Dans cette affaire en effet, Isabelle n’était pas restée inerte face aux menaces de son ex-compagnon. Au contraire, elle a tout fait pour se protéger dans les cinq semaines qui ont conduit au drame, sans succès. 

Le 16 janvier, elle décide de mettre fin à 28 ans de vie commune par désamour et part habiter dans un nouveau logement avec ses trois filles. Son ex n’a jamais été violent jusque là, mais il la cherche, la trouve et se met à la harceler. Fin janvier, Isabelle dépose successivement trois plaintes, pour harcèlement et menaces de mort. Les armes de son ex sont saisies début février et il est entendu en garde à vue. Mais la procédure est classée aussi sec, "pas de preuve matérielle", estime le parquet de Clermont-Ferrand. Et comme la procédure est classée, les armes sont rendues

Une ordonnance transmise trop tard

Isabelle n’en reste pas là. Lorsqu’elle a porté plainte, les policiers l’ont mise en contact avec l’association d’aide aux victimes AVEC 63. Elle est terrorisée. On lui explique comment demander une ordonnance de protection. L’avocate Maud Vian la reçoit et l’assiste en urgence. 

Le 5 février elle dépose une demande d’ordonnance de protection auprès d’un juge civil. Ordonnance accordée le 11 février. L’ex-compagnon a l’interdiction de s’approcher d’Isabelle, il doit aussi restituer ses armes au commissariat.
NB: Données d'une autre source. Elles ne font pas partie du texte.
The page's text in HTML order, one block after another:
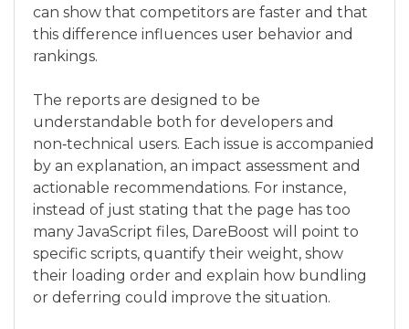
can show that competitors are faster and that
this difference influences user behavior and
rankings.
The reports are designed to be
understandable both for developers and
non‑technical users. Each issue is accompanied
by an explanation, an impact assessment and
actionable recommendations. For instance,
instead of just stating that the page has too
many JavaScript files, DareBoost will point to
specific scripts, quantify their weight, show
their loading order and explain how bundling
or deferring could improve the situation.

Dans cette procédure la restitution est volontaire. 

L’ordonnance suit son chemin au sein du tribunal, transmise de bannettes en bannettes au lieu d’être envoyée par mail, ce qui est désormais le cas depuis le drame. Résultat : elle est reçue huit jours plus tard au courrier par le commissariat voisin du domicile d’Isabelle le vendredi 19 février au soir, d’après le procureur de Clermont-Ferrand. Lorsque les policiers en prennent connaissance après le week-end, l’homme est déjà dans le hall d’Isabelle avec une des armes, celle-là même qui devait être confisquée. Dernier aspect de cette course contre la montre : le 22 février c’est aussi le jour ou la victime devait être dotée d’un téléphone grave danger

Le féminicide, une mécanique "inexorable"
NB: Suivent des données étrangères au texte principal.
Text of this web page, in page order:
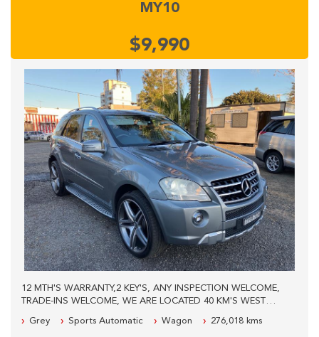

Isabelle n'enseigne plus, elle ne sait pas quand elle pourra retourner à l'école. Rencontré par RTL, le procureur de Clermont-Ferrand Eric Maillaud reconnait des lenteurs qui auraient pu être évitées, mais il renvoie aussi à la responsabilité de l’assassin. "Arrêter un assassin déterminé n'est pas toujours possible", regrette-t-il.

Des arguments qui ne convainquant pas l’avocat d’Isabelle Maud Vian. Sa cliente envisage d’assigner l’Etat en justice pour faute lourde. "On sait aujourd’hui que dès qu’elle se met en place, la mécanique du féminicide est inexorable, on va vers un drame", tempête Maud Vian.

"On ne peut pas régler ces dossiers avec chaque acteur de son côté, les policiers, le parquet l’association. Cela demande du temps, de l’humain, pas seulement un téléphone grave danger. Je m’interroge notamment sur la garde à vue et le classement très rapide des plaintes, on aurait sans doute pu attendre avant de restituer les armes."